[Saved entries]
☆ ☆ ☆

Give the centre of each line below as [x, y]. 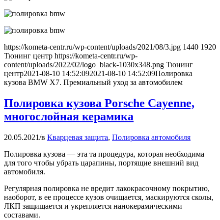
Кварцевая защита [78, 137]
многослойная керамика [69, 117]
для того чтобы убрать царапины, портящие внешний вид [101, 163]
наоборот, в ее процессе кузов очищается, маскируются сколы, [109, 197]
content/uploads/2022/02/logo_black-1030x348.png [84, 65]
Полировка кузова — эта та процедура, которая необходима [104, 154]
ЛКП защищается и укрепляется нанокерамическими [93, 206]
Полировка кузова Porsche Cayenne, [99, 103]

☆ ☆ ☆

PROMPT:
Please transcribe only the lines in the records above running from the line that has "многослойная керамика [69, 117]" through the line that has "Полировка кузова —", both included, exactly as they appear.

ANSWER SPACE:
многослойная керамика [69, 117]
для того чтобы убрать царапины, портящие внешний вид [101, 163]
наоборот, в ее процессе кузов очищается, маскируются сколы, [109, 197]
content/uploads/2022/02/logo_black-1030x348.png [84, 65]
Полировка кузова — эта та процедура, которая необходима [104, 154]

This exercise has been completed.